Even if it is true that it's optimised for x86 instructions (which is an ongoing debate), it still represent real world performance since 90% of the global apps & games are developed and programmed for x86 architecture at their core (then some ported to ARM).
Not really. Just because a lot code are developed and tested on x86 doesn’t mean that it is particularly optimized for x86. Most code does not use any architecture-specific features and is written in higher-level languages that only make some basic assumptions about the target CPU. For most of general-purpose software there is not much difference between c86 and ARM64: both have the same basic data sizes and alignments and use the same basic execution principles with instructions, threads, memory organisation etc.
The following is very simplified of course, but generally there are three general cases when developers start looking at low-level CPU features. One is if you need to do something very specific and your CPU of interest might offers specialized features for doing it better. Examples are arbitrary precision integers, cryptography operations, stuff like that. If your CPU has special instructions for that, you can make use of them bit of course they won’t work on a different CPU. That different CPU might instead offer a different kind of instruction to solve the problem, so if you want to support it you’d need to write a new algorithm specially for that CPU. Second case is when you are doing a lot of specialized calculations, and I mean A LOT of them. Then you might want to make use of the high-performance computing features your CPU offers, e.g. vector instructions and other stuff. This for example applies to various mathematical libraries, ray tracing frameworks like Embree (which Cinebebch uses) etc. And finally, the third case are various low-level libraries that require intimate understanding of the CPU architecture to even work correctly (e.g. multi-threading stuff).
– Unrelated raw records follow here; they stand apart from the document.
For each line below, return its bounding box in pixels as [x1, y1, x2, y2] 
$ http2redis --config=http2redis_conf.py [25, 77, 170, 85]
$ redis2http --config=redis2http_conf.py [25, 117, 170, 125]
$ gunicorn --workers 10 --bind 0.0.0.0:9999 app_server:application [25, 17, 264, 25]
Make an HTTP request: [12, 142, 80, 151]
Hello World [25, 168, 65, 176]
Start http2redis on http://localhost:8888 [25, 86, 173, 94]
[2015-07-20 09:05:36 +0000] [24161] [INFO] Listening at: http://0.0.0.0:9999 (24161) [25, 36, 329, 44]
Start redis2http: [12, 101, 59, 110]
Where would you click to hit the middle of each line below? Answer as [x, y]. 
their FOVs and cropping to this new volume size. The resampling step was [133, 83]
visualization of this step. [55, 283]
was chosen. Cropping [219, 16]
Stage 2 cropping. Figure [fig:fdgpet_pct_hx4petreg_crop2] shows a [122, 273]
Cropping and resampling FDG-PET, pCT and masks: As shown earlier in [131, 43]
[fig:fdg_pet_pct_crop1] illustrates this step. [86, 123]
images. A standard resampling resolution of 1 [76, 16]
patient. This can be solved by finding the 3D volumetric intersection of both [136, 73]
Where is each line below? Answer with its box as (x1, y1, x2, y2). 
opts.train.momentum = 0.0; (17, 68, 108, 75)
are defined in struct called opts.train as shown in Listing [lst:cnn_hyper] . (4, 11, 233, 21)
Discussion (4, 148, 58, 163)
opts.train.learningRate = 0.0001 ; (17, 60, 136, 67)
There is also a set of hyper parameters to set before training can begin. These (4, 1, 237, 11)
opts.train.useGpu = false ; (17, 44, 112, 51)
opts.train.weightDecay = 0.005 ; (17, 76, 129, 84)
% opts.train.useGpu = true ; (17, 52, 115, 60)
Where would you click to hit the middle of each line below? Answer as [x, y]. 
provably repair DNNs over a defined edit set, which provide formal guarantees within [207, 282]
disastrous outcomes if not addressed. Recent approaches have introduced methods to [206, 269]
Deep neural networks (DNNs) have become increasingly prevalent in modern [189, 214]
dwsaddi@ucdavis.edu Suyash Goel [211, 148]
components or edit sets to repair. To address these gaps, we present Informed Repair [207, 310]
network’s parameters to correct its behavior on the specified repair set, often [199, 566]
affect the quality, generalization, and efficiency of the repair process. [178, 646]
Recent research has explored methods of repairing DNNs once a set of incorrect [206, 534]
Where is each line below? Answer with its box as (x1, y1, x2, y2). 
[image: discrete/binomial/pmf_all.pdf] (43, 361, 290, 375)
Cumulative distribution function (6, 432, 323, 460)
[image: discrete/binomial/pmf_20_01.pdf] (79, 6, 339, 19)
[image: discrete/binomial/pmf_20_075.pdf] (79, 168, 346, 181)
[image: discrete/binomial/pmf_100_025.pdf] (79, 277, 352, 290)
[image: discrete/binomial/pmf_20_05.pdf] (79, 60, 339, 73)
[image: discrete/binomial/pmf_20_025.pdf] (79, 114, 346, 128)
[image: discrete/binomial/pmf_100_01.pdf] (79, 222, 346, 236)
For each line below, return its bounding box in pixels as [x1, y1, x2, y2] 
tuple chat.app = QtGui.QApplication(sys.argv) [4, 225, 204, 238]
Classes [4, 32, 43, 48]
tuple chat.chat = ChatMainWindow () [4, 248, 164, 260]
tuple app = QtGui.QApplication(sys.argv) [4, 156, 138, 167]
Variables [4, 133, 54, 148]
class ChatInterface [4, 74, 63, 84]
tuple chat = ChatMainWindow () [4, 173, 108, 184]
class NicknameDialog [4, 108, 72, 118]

Programs that fall into those cases are either quite rare or use third party libraries, many of which are fully optimized for Apple Silicon by now. The performance will depend on domain. As I’ve said, Apple is generally in disadvantage when it comes to throughput-oriented SIMD code, so if that’s the application you care about, a newer x86 CPU might be a better choice for you.
1) I think it would be interesting to put some numbers to this. In particular, if we take GB5 as a CPU benchmark that is relatively neutral with respect to platform then, based on GB5 scores for M1 and M2, and GB5 + CBR23 scores for the latest Intel and AMD CPU's, we could compute what the equivalent CBR23 score should be for M1 and M2, and thus, based on their actual scores, see if there is a consistent correction factor that could be applied (or, alternately, simply see what the actual % penalty is).
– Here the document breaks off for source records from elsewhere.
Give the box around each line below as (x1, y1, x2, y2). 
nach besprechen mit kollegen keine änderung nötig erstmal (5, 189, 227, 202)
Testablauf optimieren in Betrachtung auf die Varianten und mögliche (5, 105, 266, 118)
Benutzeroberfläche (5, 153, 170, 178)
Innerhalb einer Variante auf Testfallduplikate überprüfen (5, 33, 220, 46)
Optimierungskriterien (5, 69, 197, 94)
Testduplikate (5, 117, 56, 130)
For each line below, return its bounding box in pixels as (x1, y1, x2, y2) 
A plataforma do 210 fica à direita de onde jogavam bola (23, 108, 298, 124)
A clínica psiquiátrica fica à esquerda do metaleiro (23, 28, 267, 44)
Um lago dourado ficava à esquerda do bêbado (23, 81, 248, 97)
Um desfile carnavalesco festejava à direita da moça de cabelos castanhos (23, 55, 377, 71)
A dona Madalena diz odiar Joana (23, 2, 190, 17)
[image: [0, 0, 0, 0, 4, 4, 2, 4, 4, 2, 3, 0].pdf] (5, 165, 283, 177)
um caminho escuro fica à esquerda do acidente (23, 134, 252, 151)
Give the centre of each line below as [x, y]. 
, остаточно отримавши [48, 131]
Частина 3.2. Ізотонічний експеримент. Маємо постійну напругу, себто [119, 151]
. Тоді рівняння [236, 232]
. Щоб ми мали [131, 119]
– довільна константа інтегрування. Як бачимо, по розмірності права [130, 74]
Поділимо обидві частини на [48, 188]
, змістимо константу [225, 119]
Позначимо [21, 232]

Or, absolutely. Shouldn’t be too difficult. i think I’ve even pulled some numbers in some other thread showing that CB23 advantage x86 has does not show itself in GB5 or SPEC2017. But it’s late here and I’m not in the mood to go digging now. I’ll have a look sometime later if I have time or maybe one of the nice contributors here will feel inspired
🙂
2) Any thoughts on
@Xiao_Xi 's post about Embree?
If Apple implemented a dedicated NEON path for Embree they might be able to get another 10-15%, who knows. But what’s the incentive? This is hard, tedious work and not very useful. Apples effort for ray tracing is the GPU, and that’s where they are investing the bulk of resources. As I’ve said, I doubt that Apple will outperform a modern x86 CPU in many SIMD based workloads. They’d have to sacrifice energy efficiency for that and will get very little in return. Makes much more sense to use dedicated coprocessors for high-performance compute such as AMX or the GPU.